My experience is that, most of the time, educators do not need to tell students what to think or do. I experienced that students can discover their passion and task in this world where they are connected to their own power. So I would like to close with a quote that I love sharing with students when they ask “So what can I do?”, a quote which became key to my personal process of growing ideas and visions into
“Don’t ask yourself what the world needs. Ask yourself what makes you come alive and then go and do that. Because what the world needs is people who have come alive.” – H.T. Whitman
Arnd received his school education in communist East Germany. As a conscientious objector to military service, he was not allowed to study at university and became a carpenter. After the fall of the Berlin Wall, he started to travel the world beyond Eastern Europe and was able to study abroad in London. There he completed his MA in Religious Studies and Post Graduate Certificate in Education. Since 1996 he has worked and lived in the UK, Japan, Australia, the U.S., Spain and Morocco and traveled extensively on six continents. The impact these journeys had on Arnd made him personally aware of the transformative power of cross-cultural interactions.

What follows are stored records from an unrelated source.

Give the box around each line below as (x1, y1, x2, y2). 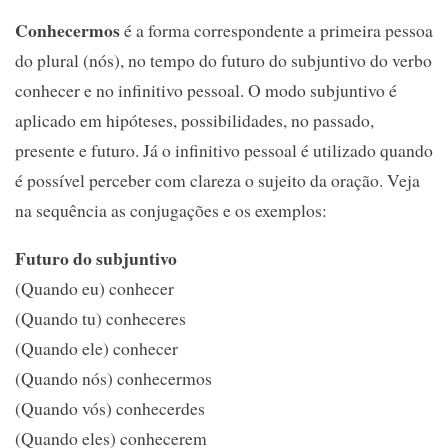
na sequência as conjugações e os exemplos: (15, 198, 327, 223)
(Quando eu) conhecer (15, 275, 174, 300)
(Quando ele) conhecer (15, 335, 178, 360)
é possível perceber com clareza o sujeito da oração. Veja (15, 168, 420, 193)
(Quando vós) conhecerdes (15, 395, 205, 420)
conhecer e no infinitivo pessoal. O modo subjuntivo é (15, 78, 397, 103)
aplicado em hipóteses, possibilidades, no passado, (15, 108, 374, 133)
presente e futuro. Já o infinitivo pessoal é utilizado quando (15, 138, 433, 163)
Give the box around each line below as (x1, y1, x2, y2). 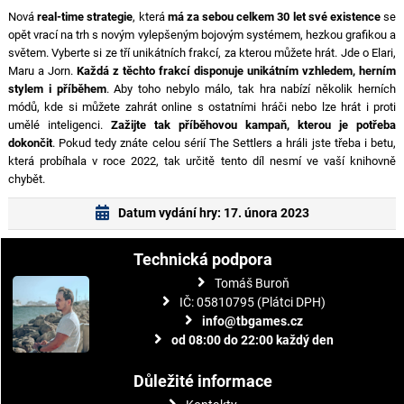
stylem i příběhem (7, 82, 106, 96)
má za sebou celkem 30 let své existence (167, 10, 381, 24)
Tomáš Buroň (215, 276, 290, 291)
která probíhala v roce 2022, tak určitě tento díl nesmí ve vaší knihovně (7, 154, 397, 169)
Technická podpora (133, 250, 273, 270)
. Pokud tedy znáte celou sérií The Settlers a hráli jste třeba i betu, (51, 136, 397, 151)
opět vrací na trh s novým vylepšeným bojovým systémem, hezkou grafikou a (7, 28, 397, 42)
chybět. (7, 172, 45, 187)
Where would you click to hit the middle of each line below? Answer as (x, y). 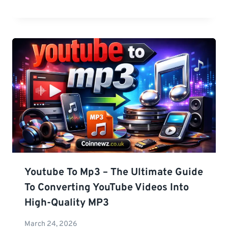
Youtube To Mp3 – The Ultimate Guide (114, 173)
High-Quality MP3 (67, 203)
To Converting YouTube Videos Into (107, 188)
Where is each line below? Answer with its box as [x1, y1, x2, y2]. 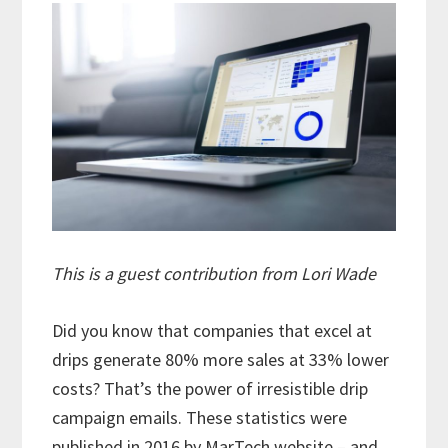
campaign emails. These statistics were [52, 405, 348, 429]
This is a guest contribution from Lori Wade [52, 261, 377, 285]
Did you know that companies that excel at [52, 318, 373, 342]
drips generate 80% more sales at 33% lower [52, 347, 390, 371]
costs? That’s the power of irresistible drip [52, 376, 369, 400]
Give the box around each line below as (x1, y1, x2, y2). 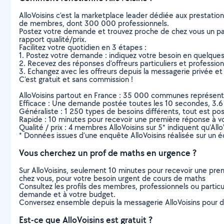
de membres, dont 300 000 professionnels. (19, 18, 169, 28)
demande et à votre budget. (19, 189, 115, 199)
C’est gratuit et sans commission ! (19, 74, 133, 84)
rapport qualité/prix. (19, 34, 86, 44)
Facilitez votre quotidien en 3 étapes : (19, 42, 146, 52)
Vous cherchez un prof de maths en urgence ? (19, 147, 196, 158)
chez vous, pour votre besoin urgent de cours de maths (19, 173, 205, 183)
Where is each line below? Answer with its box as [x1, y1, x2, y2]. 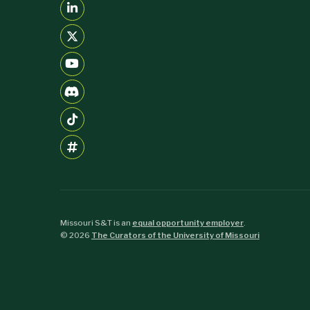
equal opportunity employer [132, 218, 244, 228]
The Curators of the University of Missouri [91, 230, 259, 241]
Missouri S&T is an [60, 218, 132, 228]
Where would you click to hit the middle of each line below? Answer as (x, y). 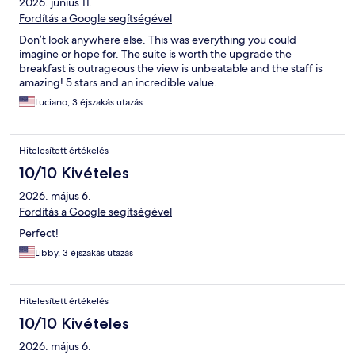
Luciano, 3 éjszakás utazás (89, 103)
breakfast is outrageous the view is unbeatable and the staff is (171, 69)
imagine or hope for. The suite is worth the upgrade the (155, 54)
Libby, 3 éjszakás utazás (84, 253)
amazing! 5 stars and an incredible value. (118, 83)
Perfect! (39, 233)
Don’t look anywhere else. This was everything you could (158, 40)
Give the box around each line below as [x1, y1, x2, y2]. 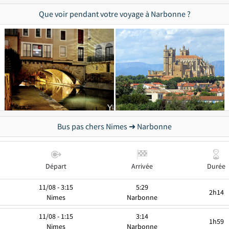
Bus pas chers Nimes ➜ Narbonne [57, 121, 172, 131]
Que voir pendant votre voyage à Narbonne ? [38, 9, 191, 19]
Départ [45, 162, 66, 171]
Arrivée [131, 162, 153, 171]
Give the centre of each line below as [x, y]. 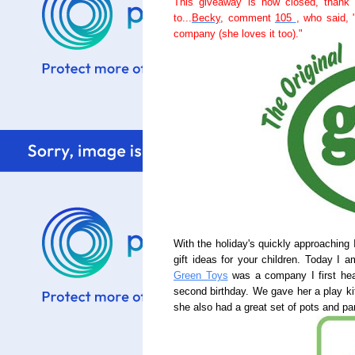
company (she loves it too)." [238, 34]
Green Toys [201, 276]
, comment [248, 18]
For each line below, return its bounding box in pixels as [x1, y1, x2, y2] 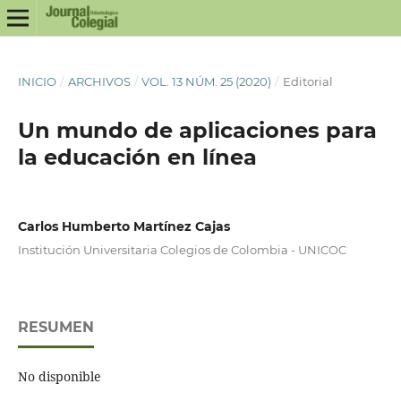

On a visit to Morocco during the build-up to the U.S. intervention in Iraq, he was deeply moved by personal conversations with Moroccans. This inspired him to create the educational NGO Crossing Borders Education (www.cb-education.org) which has taken over 3,600 American students (including students participating on Arcadia University programs in Spain) on programs to interact with Moroccan families, students, professors, Peace Corps volunteers, and Fulbright scholars on a personal level. In 2007-2009 he produced and directed the feature documentary Crossing Borders (www.crossingbordersfilm.org), a cross-cultural tool to initiate dialogue between students in the Western and Muslim worlds. The film was selected at 12 international film festivals and won several awards.